Faculty Profile: Maria Quintana

Faculty of the Center for the Study of Race, Indigeneity, and Transnational Migration represent a range of fields, departments, and areas of expertise. On a regular basis, this blog will feature profiles of those faculty.

This week’s profile is Maria Quintana, the postdoctoral associate in the Center for the Study of Race, Indigeneity, and Transnational Migration. In Spring 2017 she is teaching ER&M386 “History of U.S.-Mexico Border.”

Tell us about your research.

My research examines the limitations of state power in the management of guestworker migrant labor programs in the United States, Mexico, and the Caribbean.  What I enjoy most about my research is its broad scope.  Instead of writing an on-the ground local analysis of transnational migrant workers, I analyze Afro-Caribbean and Mexican migrant labor regimes and debates within the context of Atlantic Slavery, former U.S. interventions in Latin America and the Caribbean, and within the context of the U.S. civil rights movement.  This allows me to shed new perspective on the issue of “rights” and “legality,” to show how both have limited attempts toward social justice for guestworkers and constrained our definition of civil rights to one of national belonging.   I then turn to the perspectives of the workers, to unearth new visions for social justice beyond the state.

I want to expose students to a different story about Latino/a migration, one that is critically important, complex, and global.

How do you see your work fitting into broader scholarship on race, indigeneity, and transnational migration?

My manuscript, Contracting Freedom, is the first to examine the relational cycles of Afro-Caribbean, Mexican, and Puerto Rican labor migrations to the United States.  It speaks to numerous scholars in the fields of Immigration History, Labor Studies, Latino/a Studies, and Borderlands Studies, as well as to scholars interested in citizenship, migration, empire, and race in the United States.  It is also in conversation with a range of scholarship on civil rights, social justice activism, and border politics.
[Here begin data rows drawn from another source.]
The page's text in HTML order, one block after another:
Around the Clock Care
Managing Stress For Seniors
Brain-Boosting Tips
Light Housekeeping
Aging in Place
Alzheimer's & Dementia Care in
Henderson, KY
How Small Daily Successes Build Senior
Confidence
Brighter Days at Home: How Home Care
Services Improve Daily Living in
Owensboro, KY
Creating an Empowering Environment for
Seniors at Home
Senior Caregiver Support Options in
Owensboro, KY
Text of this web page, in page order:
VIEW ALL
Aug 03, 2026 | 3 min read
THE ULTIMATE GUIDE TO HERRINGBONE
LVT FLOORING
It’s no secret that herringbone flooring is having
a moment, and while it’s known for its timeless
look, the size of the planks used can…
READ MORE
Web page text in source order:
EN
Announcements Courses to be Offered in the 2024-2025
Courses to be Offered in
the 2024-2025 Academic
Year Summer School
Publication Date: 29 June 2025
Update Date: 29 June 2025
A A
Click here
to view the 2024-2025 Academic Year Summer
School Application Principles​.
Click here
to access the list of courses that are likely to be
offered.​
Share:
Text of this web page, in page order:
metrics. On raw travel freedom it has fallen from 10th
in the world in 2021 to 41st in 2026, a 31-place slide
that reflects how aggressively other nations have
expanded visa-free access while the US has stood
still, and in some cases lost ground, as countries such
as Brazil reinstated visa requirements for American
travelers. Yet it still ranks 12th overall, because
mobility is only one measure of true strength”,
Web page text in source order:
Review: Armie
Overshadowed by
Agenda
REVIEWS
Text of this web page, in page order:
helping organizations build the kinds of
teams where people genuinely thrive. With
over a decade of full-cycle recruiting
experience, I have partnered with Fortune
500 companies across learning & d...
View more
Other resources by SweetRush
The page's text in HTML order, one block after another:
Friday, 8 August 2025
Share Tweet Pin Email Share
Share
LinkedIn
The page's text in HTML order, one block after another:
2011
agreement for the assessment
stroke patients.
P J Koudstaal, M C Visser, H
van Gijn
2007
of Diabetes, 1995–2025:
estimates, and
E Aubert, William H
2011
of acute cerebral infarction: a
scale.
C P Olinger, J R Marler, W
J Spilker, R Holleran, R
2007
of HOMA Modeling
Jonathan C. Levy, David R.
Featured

What makes my research dramatically different from other scholars of the labor programs is how it turns away from the state and legality as a source of hope for migrant workers by tracing the limitations of liberal freedom as defined by the labor contract.

Tell us about a book in your field that has inspired you to think in new ways.
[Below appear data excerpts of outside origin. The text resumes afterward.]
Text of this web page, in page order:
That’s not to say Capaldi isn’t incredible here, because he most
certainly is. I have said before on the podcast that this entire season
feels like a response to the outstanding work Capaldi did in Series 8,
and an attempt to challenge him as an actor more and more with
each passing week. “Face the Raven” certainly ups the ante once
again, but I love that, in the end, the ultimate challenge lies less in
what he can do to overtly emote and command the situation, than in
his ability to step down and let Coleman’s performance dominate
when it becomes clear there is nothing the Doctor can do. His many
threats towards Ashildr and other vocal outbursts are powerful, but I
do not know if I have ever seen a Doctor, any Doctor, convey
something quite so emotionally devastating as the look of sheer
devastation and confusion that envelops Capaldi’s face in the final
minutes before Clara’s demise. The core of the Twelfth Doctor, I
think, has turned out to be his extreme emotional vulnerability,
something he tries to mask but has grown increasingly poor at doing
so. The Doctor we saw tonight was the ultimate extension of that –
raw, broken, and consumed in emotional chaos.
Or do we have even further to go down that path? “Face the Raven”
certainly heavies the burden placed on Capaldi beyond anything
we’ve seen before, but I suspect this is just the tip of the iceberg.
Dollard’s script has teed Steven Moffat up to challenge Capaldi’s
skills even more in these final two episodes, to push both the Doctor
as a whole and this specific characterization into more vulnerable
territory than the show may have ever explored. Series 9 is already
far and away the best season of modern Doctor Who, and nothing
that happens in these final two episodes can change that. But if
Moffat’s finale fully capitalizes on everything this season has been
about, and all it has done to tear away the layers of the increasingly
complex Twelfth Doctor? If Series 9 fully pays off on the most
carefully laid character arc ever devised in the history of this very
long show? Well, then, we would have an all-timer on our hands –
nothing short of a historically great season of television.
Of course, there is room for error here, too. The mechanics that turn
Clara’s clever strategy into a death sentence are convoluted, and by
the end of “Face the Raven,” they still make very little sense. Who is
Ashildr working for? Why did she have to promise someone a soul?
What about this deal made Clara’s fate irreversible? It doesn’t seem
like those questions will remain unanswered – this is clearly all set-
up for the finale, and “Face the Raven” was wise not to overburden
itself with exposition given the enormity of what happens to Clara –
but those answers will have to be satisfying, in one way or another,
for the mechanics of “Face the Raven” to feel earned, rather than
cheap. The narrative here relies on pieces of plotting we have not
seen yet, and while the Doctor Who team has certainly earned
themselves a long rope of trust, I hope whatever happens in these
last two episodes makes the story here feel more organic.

Most recently, I have enjoyed reading Tanya Golash-Boza’s book, Deported: Immigrant Policing, Disposable Labor, and Global Capitalism (2015), which addresses the larger political and economic trends that led to migration and mass deportation in the United States under neo-liberalism.

Tell us about the class you are teaching in Spring semester.

This spring I am teaching a course titled “Citizenship and Criminality in the Borderlands.”  I think it will attract a range of students interested in global labor migrations, social justice activism, civil rights, and border politics, as well as the politics of citizenship and race.

How do you see your role as professor? What do you hope your students get out of your class?

I heavily encouraged my students to question the role of state and institutional power in specific historical events, as this occurs by necessity in my own research in which I examine how U.S. foreign policy decisions are made, the lived subjectivities and identities of those who make them, and the processes of border-making that exclude people from having access to certain “rights.” My classes therefore critically examine the nation-state and the tendency towards self-contained national histories of “Latin America” or “the Caribbean.”

In my classes, students also address migrant labor resistance—against nation, against white supremacy, against labor exploitation, against capitalism, against patriarchy, against historical narratives that exclude, and against societal injustice and inequality.  Overall, I aim to impart to my students the courage and the knowledge to question “race” and embrace our common humanity.  I also hope to provide my students with the intellectual tools necessary to write effectively, think critically, and participate in the broader conversations that such a focus entails.

What do you like about being at Yale and in New Haven?

The warmth and welcome that I have felt at Yale from my mentors, faculty, and staff alike is out of this world. I have appreciated as well the openness of the students I have met and their willingness to engage with new ideas.

What have you most enjoyed this semester?

This past Fall semester, I attended many events, including the RITM Center Conference commemorating Professor Don Nakanishi. At this conference, Gary Okihiro mentioned bridging the divide among the Ethnic Studies subfields and I think that is something to strive for.

Is there anything else you’d like to add?

I’m really looking forward to building connections between Latin American Studies and Latino/a Studies. I want to expose students to a different story about Latino/a migration, one that is critically important, complex, and global. The fact that Yale University now has a Center for the Study of Race, Indigeneity, and Transnational Migration really speaks to how much these issues are not an afterthought here.  I am thrilled to be a part of the Center during its inaugural year.  I am also elated just to be a part of this vibrant Center, with faculty that are intellectually engaged and committed to students. I feel very lucky to be in such a welcoming place and I’m excited to contribute to the intellectual life on campus.

The Center for the Study of Race, Indigeneity, and Transnational Migration advances work related to Ethnic Studies fields; to intersectional race, gender, and sexuality research; and to Native and diasporic communities in the United States and abroad.